### Exercise requirements
Among the records below, find the line with "Give the box" and the line with "Constant variables for v [53, 55]". Set down both and every line between, exactly and with no pictures, but nothing else.

━━━━━ Input for this task

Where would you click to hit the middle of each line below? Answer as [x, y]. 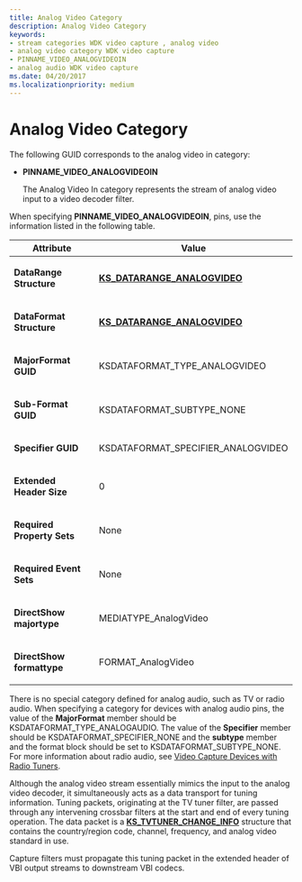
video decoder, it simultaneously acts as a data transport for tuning [133, 793]
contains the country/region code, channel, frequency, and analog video [143, 831]
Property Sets [44, 535]
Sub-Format [41, 404]
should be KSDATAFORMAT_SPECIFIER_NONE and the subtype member [143, 737]
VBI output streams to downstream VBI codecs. [97, 868]
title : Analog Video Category [66, 18]
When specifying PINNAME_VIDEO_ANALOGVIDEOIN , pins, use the [135, 216]
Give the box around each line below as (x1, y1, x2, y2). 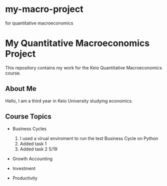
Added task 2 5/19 (19, 146, 57, 152)
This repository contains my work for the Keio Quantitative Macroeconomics (5, 64, 162, 70)
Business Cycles (12, 125, 46, 131)
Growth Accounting (12, 155, 53, 161)
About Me (5, 84, 36, 93)
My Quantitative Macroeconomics (5, 37, 150, 49)
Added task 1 (19, 140, 47, 146)
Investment (12, 165, 36, 171)
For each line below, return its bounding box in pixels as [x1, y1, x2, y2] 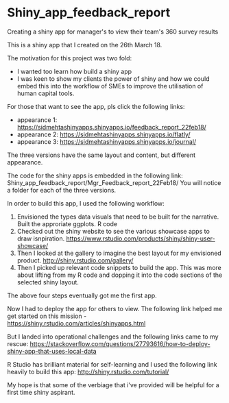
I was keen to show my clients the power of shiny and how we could [16, 74, 210, 83]
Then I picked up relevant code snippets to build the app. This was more [16, 263, 221, 271]
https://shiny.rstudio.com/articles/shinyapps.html [7, 319, 146, 327]
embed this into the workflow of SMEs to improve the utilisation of [16, 82, 204, 90]
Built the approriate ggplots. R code [16, 219, 118, 228]
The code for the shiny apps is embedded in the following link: [7, 171, 183, 180]
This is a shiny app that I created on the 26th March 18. [7, 40, 162, 49]
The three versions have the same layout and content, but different [7, 151, 196, 159]
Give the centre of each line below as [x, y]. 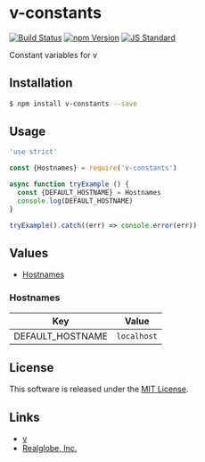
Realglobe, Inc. [49, 449]
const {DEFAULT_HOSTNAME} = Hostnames [90, 193]
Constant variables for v [53, 55]
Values [29, 253]
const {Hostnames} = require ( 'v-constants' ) [93, 168]
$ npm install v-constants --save [74, 104]
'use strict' [33, 152]
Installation [41, 83]

━━━━━━━━━━

### Answer to this problem
Give the box around each line below as (x1, y1, x2, y2). 
Added task 2 5/19 (19, 146, 57, 152)
This repository contains my work for the Keio Quantitative Macroeconomics (5, 64, 162, 70)
Business Cycles (12, 125, 46, 131)
Growth Accounting (12, 155, 53, 161)
About Me (5, 84, 36, 93)
My Quantitative Macroeconomics (5, 37, 150, 49)
Added task 1 (19, 140, 47, 146)
Investment (12, 165, 36, 171)
For each line below, return its bounding box in pixels as [x1, y1, x2, y2] 
I was keen to show my clients the power of shiny and how we could [16, 74, 210, 83]
Then I picked up relevant code snippets to build the app. This was more [16, 263, 221, 271]
https://shiny.rstudio.com/articles/shinyapps.html [7, 319, 146, 327]
embed this into the workflow of SMEs to improve the utilisation of [16, 82, 204, 90]
Built the approriate ggplots. R code [16, 219, 118, 228]
The code for the shiny apps is embedded in the following link: [7, 171, 183, 180]
This is a shiny app that I created on the 26th March 18. [7, 40, 162, 49]
The three versions have the same layout and content, but different [7, 151, 196, 159]
Give the centre of each line below as [x, y]. 
Realglobe, Inc. [49, 449]
const {DEFAULT_HOSTNAME} = Hostnames [90, 193]
Constant variables for v [53, 55]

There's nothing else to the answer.